The Matrix also keeps informal lists of people who no longer meet the criteria to be placed on the list. The report also determines the Matrix to be too vague in regards to its reasoning behind sharing data with public bodies and determined that a review is needed around how the information it holds is shared. It's also stated that the public bodies receiving the information aren't always aware of how to interpret the data correctly.
The MPS has breached many of the eight data protection principles (DPPs). Principle 5 for retaining personal data for longer than necessary; evidence suggests London boroughs also keep this information longer than necessary. Principle 3 was broken because the large majority of those in the Matrix are considered 'low risk' and therefore their data is being processed in excess.
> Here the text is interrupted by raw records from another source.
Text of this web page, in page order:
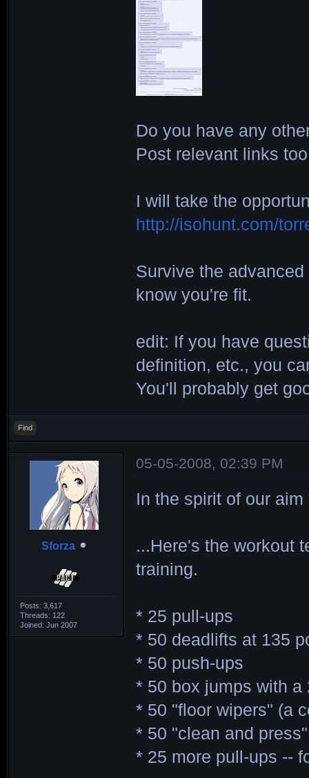
Do you have any
Post relevant links
I will take the
http://isohunt.com/
Survive the
know you're fit.
edit: If you have
definition, etc., you
You'll probably get
Find
Sforza
Posts: 3,617
Threads: 122
Joined: Jun 2007
05-05-2008, 02:39 PM
In the spirit of our
...Here's the workout
training.
* 25 pull-ups
* 50 deadlifts at 135
* 50 push-ups
* 50 box jumps with a
* 50 "floor wipers" (a
* 50 "clean and
* 25 more pull-ups --
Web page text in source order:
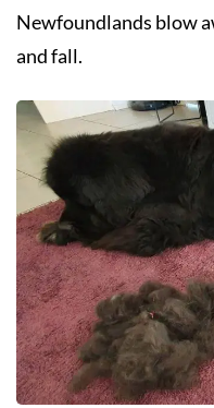
Newfoundlands blow
and fall.
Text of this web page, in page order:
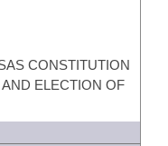
CONSTITUTION
ELECTION OF
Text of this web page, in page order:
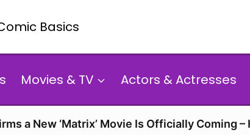
Movies & TV Actors & Actresses
a New ‘Matrix’ Movie Is Officially Coming
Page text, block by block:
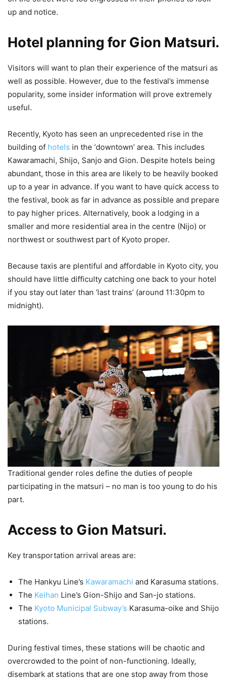
up and notice.
Hotel planning for Gion Matsuri.
Visitors will want to plan their experience of the matsuri as
well as possible. However, due to the festival’s immense
popularity, some insider information will prove extremely
useful.
Recently, Kyoto has seen an unprecedented rise in the
building of hotels in the ‘downtown’ area. This includes
Kawaramachi, Shijo, Sanjo and Gion. Despite hotels being
abundant, those in this area are likely to be heavily booked
up to a year in advance. If you want to have quick access to
the festival, book as far in advance as possible and prepare
to pay higher prices. Alternatively, book a lodging in a
smaller and more residential area in the centre (Nijo) or
northwest or southwest part of Kyoto proper.
Because taxis are plentiful and affordable in Kyoto city, you
should have little difficulty catching one back to your hotel
if you stay out later than ‘last trains’ (around 11:30pm to
midnight).
Traditional gender roles define the duties of people
participating in the matsuri – no man is too young to do his
part.
Access to Gion Matsuri.
Key transportation arrival areas are:
The Hankyu Line’s Kawaramachi and Karasuma stations.
The Keihan Line’s Gion-Shijo and San-jo stations.
The Kyoto Municipal Subway’s Karasuma-oike and Shijo
stations.
During festival times, these stations will be chaotic and
overcrowded to the point of non-functioning. Ideally,
disembark at stations that are one stop away from those
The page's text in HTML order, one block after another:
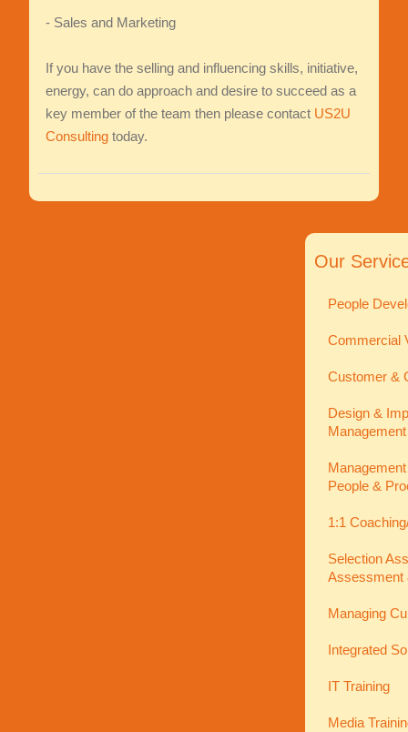
- Sales and Marketing
If you have the selling and influencing skills, initiative,
energy, can do approach and desire to succeed as a
key member of the team then please contact US2U
Consultingtoday.
Our
People
Commercial
Customer &
Design &
People &
1:1
Selection
Assessment
Managing
Integrated
IT Training
Media
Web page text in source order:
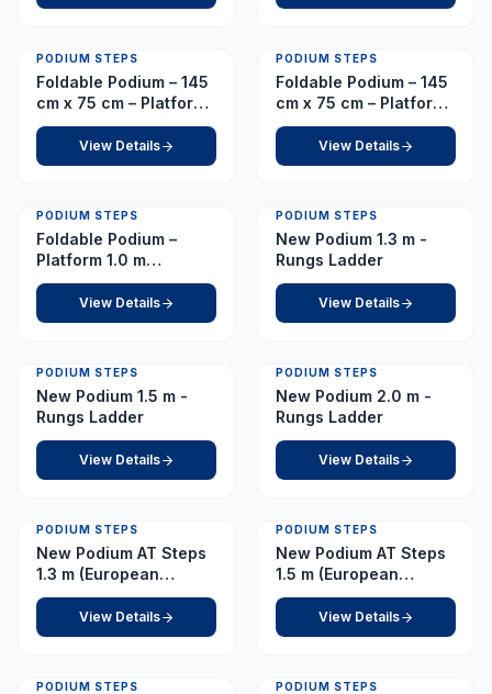
PODIUM STEPS
Foldable Podium – 145
cm x 75 cm – Platform
1.2 m
View Details
PODIUM STEPS
Foldable Podium – 145
cm x 75 cm – Platform
2.0 m
View Details
PODIUM STEPS
Foldable Podium –
Platform 1.0 m
(European Caster)
View Details
PODIUM STEPS
New Podium 1.3 m -
Rungs Ladder
View Details
PODIUM STEPS
New Podium 1.5 m -
Rungs Ladder
View Details
PODIUM STEPS
New Podium 2.0 m -
Rungs Ladder
View Details
PODIUM STEPS
New Podium AT Steps
1.3 m (European
Caster)
View Details
PODIUM STEPS
New Podium AT Steps
1.5 m (European
Caster)
View Details
PODIUM STEPS PODIUM STEPS
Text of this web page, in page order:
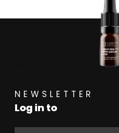
NEWSLETTER
Log in to
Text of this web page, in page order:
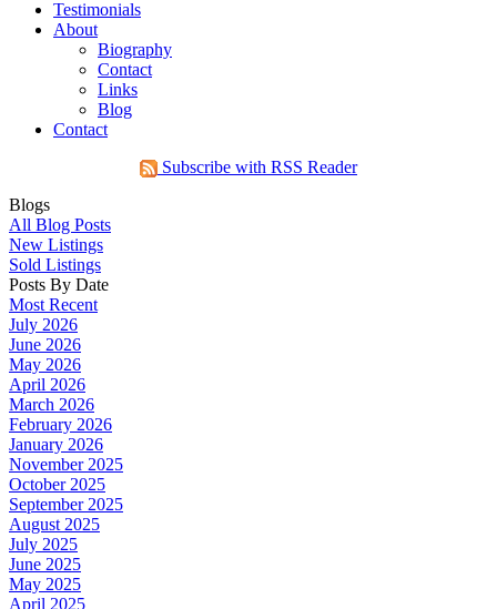
Testimonials
About
Biography
Contact
Links
Blog
Contact
Subscribe with RSS Reader
Blogs
All Blog Posts
New Listings
Sold Listings
Posts By Date
Most Recent
July 2026
June 2026
May 2026
April 2026
March 2026
February 2026
January 2026
November 2025
October 2025
September 2025
August 2025
July 2025
June 2025
May 2025
April 2025
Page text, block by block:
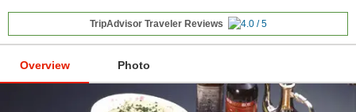
TripAdvisor Traveler Reviews
Overview Photo
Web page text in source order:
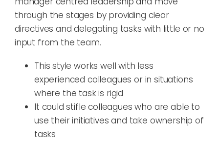
through the stages by providing clear
directives and delegating tasks with little or no
input from the team.
This style works well with less
experienced colleagues or in situations
where the task is rigid
It could stifle colleagues who are able to
use their initiatives and take ownership of
tasks
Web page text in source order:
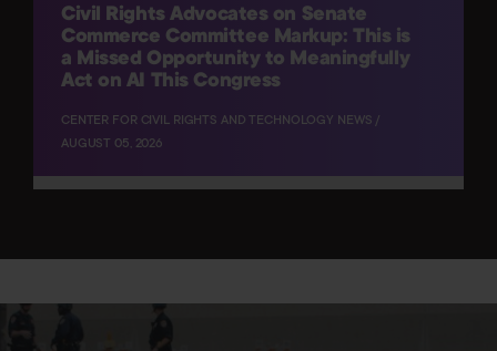
Civil Rights Advocates on Senate
Commerce Committee Markup: This is
a Missed Opportunity to Meaningfully
Act on AI This Congress
CENTER FOR CIVIL RIGHTS AND TECHNOLOGY NEWS /
AUGUST 05, 2026
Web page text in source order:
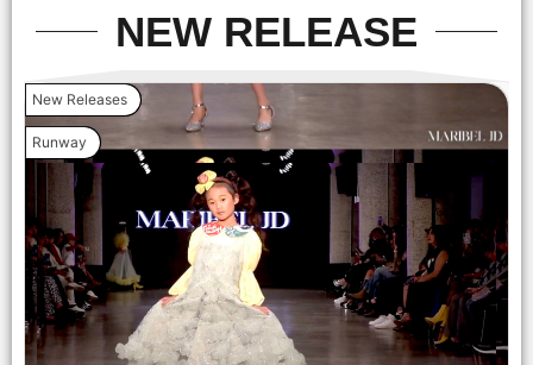
NEW RELEASE
New Releases
Runway
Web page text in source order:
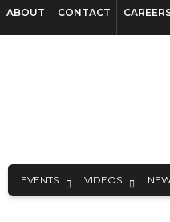
ABOUT CONTACT
EVENTS VIDEOS
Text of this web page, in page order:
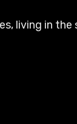
living in
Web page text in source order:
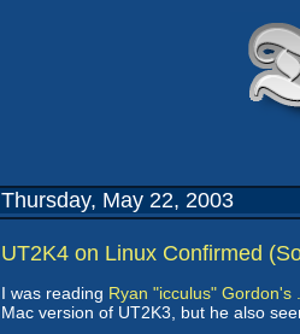
Thursday, May 22, 2003
UT2K4 on Linux Confirmed
I was reading Ryan "icculus" Gordon's
Mac version of UT2K3, but he also
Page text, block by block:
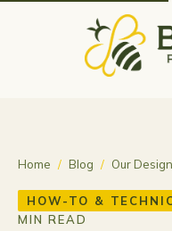
Home / Blog / Our
HOW-TO &
MIN READ
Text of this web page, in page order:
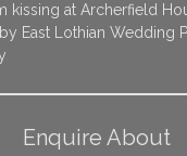
Enquire About
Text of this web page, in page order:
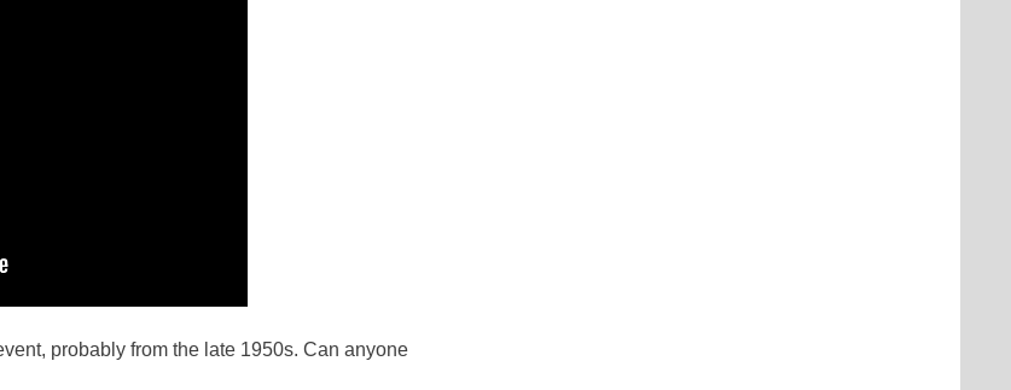
probably from the late 1950s. Can anyone
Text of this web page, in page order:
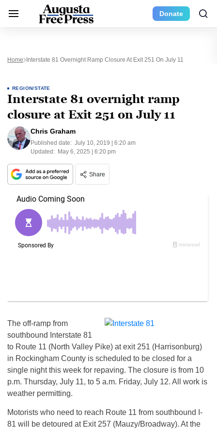
Donate
Home Interstate 81 Overnight Ramp Closure At Exit 251 On July 11
REGION/STATE
Interstate 81 overnight ramp
closure at Exit 251 on July 11
Chris Graham
Published date: July 10, 2019 | 6:20 am
Updated: May 6, 2025 | 6:20 pm
Share
The off-ramp from
southbound Interstate 81
to Route 11 (North Valley Pike) at exit 251 (Harrisonburg)
in Rockingham County is scheduled to be closed for a
single night this week for repaving. The closure is from 10
p.m. Thursday, July 11, to 5 a.m. Friday, July 12. All work is
weather permitting.
Motorists who need to reach Route 11 from southbound I-
81 will be detoured at Exit 257 (Mauzy/Broadway). At the

Principle 1 relating to lawful and fair distribution of data, Principle 7 relating to secure storage of data and Principle 4 relating to data accuracy have all been broken, breaching the Data Protection Act.
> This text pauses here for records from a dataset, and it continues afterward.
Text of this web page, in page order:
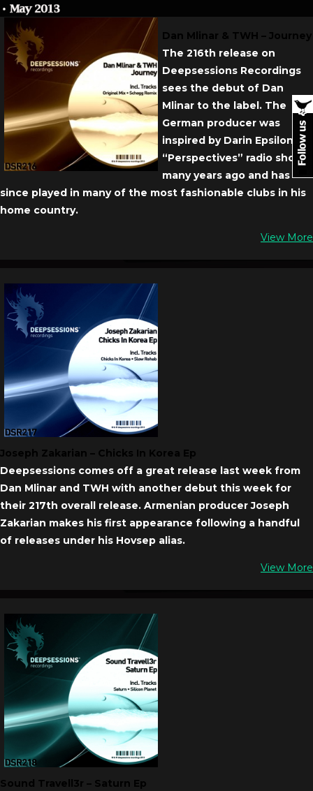
Dan Mlinar & TWH – Journey
The 216th release on
Deepsessions Recordings
sees the debut of Dan
Mlinar to the label. The
German producer was
inspired by Darin Epsilon’s
“Perspectives” radio show
many years ago and has
since played in many of the most fashionable clubs in his
home country.
View More
Joseph Zakarian – Chicks In Korea Ep
Deepsessions comes off a great release last week from
Dan Mlinar and TWH with another debut this week for
their 217th overall release. Armenian producer Joseph
Zakarian makes his first appearance following a handful
of releases under his Hovsep alias.
View More
Sound Travell3r – Saturn Ep
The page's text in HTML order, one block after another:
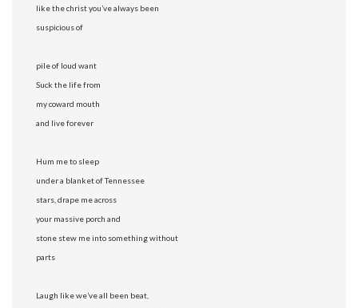
like the christ you’ve always been
suspicious of
pile of loud want
Suck the life from
my coward mouth
and live forever
Hum me to sleep
under a blanket of Tennessee
stars, drape me across
your massive porch and
stone stew me into something without
parts
Laugh like we’ve all been beat,
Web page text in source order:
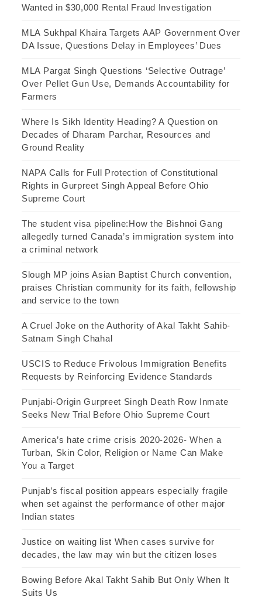
Wanted in $30,000 Rental Fraud Investigation
MLA Sukhpal Khaira Targets AAP Government Over
DA Issue, Questions Delay in Employees’ Dues
MLA Pargat Singh Questions ‘Selective Outrage’
Over Pellet Gun Use, Demands Accountability for
Farmers
Where Is Sikh Identity Heading? A Question on
Decades of Dharam Parchar, Resources and
Ground Reality
NAPA Calls for Full Protection of Constitutional
Rights in Gurpreet Singh Appeal Before Ohio
Supreme Court
The student visa pipeline:How the Bishnoi Gang
allegedly turned Canada’s immigration system into
a criminal network
Slough MP joins Asian Baptist Church convention,
praises Christian community for its faith, fellowship
and service to the town
A Cruel Joke on the Authority of Akal Takht Sahib-
Satnam Singh Chahal
USCIS to Reduce Frivolous Immigration Benefits
Requests by Reinforcing Evidence Standards
Punjabi-Origin Gurpreet Singh Death Row Inmate
Seeks New Trial Before Ohio Supreme Court
America’s hate crime crisis 2020-2026- When a
Turban, Skin Color, Religion or Name Can Make
You a Target
Punjab’s fiscal position appears especially fragile
when set against the performance of other major
Indian states
Justice on waiting list When cases survive for
decades, the law may win but the citizen loses
Bowing Before Akal Takht Sahib But Only When It
Suits Us
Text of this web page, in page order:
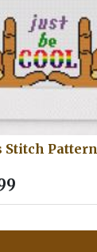
Stitch Pattern

"Data sharing between the police and other public bodies is necessary, but in this case and all cases, that must be done within the law," said Elizabeth Denham, UK Information Commissioner in a blog post. "My investigation revealed serious breaches of data protection laws with the potential to cause damage and distress to the disproportionate number of young, black men on the Matrix.
"Ignoring people's fundamental data rights erodes trust and confidence, which risks alienating the communities the Met serves. Building trust with communities to tackle gang crime comes from people knowing that engaging with the police will not have adverse consequences. Knowing that their personal information will not be shared unnecessarily, knowing that their chances of getting housing or a job will not be damaged, and knowing that they have won't be discriminated against, simply because they've included in the Matrix."
The MPS responded: "As well as addressing the concerns within the ICO report, we are also taking forward additional work including the introduction of a public facing website to explain the legal framework for the Gangs Matrix and further information to improve public confidence and transparency. We have a constructive relationship with the ICO and will continue to work with them as we go forward."
How the Matrix works
According to the report, the Matrix's model (Gang Operation Model) states that individuals should only be included in the Matrix if they meet the threshold as a gang nominal. This is further defined by the MPS as "someone who has been identified as being a member of a gang and this is corroborated by reliable intelligence from more than one source (e.g. police, partner agencies or community intelligence)."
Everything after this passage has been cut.